The utter destruction of one of the richest and most beautiful of the cities of the Rhoyne, and the enslavement of her people, shocked and dismayed the remaining Rhoynar princes. “We shall all be slaves unless we join together to end this threat,” declared the greatest of them, Garin of Chroyane. This warrior prince called upon his fellows to join with him in a great alliance, to wash away every Valyrian city on the river.

 

Only Princess Nymeria of Ny Sar spoke against him. “This is a war we cannot hope to win,” she warned, but the other princes shouted her down and pledged their swords to Garin. Even the warriors of her own Ny Sar were eager to fight, and Nymeria had no choice but to join the great alliance.

 

The largest army that Essos had ever seen soon assembled at Chroyane, under the command of Prince Garin. According to Beldecar, it was a quarter of a million strong. From the headwaters of the Rhoyne down to her many mouths, every man of fighting age took up sword and shield and made his way to the festival city to join this great campaign. So long as the army remained beside Mother Rhoyne, the prince declared, they need not fear the dragons of Valyria; their own water wizards would protect them against the fires of the Freehold.

 

Garin divided his enormous host into three parts; one marched down the east bank of the Rhoyne, one along the west, whilst a huge fleet of war galleys kept pace on the waters between, sweeping the river clean of enemy ships. From Chroyane, Prince Garin led his gathered might downriver, destroying every village, town, and outpost in his path and smashing all opposition.

 

At Selhorys he won his first battle, overwhelming a Valyrian army thirty thousand strong and taking the city by storm. Valysar met the same fate. At Volon Therys, Garin found himself facing a hundred thousand foes, a hundred war elephants, and three dragonlords. Here too he prevailed, though at great cost. Thousands burned, but thousands more sheltered in the shallows of the river, whilst their wizards raised enormous waterspouts against the foe’s dragons. Rhoynish archers brought down two of the dragons, whilst the third fled, wounded. In the aftermath, Mother Rhoyne rose in rage to swallow Volon Therys. Thereafter men began to name the victorious prince Garin the Great, and it is said that, in Volantis, great lords trembled in terror as his host advanced. Rather than face him in the field, the Volantenes retreated back behind their Black Walls and appealed to the Freehold for help.

 

And the dragons came. Not three, as Prince Garin had faced at Volon Therys, but three hundred or more, if the tales that have come down to us can be believed. Against their fires, the Rhoynar could not stand. Tens of thousands burned whilst others rushed into the river, hoping that the embrace of Mother Rhoyne would offer them protection against dragonflame … only to drown in their mother’s embrace. Some chroniclers insist that the fires burned so hot that the very waters of the river boiled and turned to steam.
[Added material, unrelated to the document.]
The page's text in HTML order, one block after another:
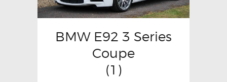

Garin the Great was captured alive and made to watch his people suffer for their defiance. His warriors were shown no such mercy. The Volantenes and their Valyrian kin put them to the sword—so many that it was said that their blood turned the great harbor of Volantis red as far as the eye could see. Thereafter the victors gathered their own forces and moved north along the river, sacking Sar Mell savagely before advancing on Chroyane, Prince Garin’s own city. Locked in a golden cage at the command of the dragonlords, Garin was carried back to the festival city to witness its destruction.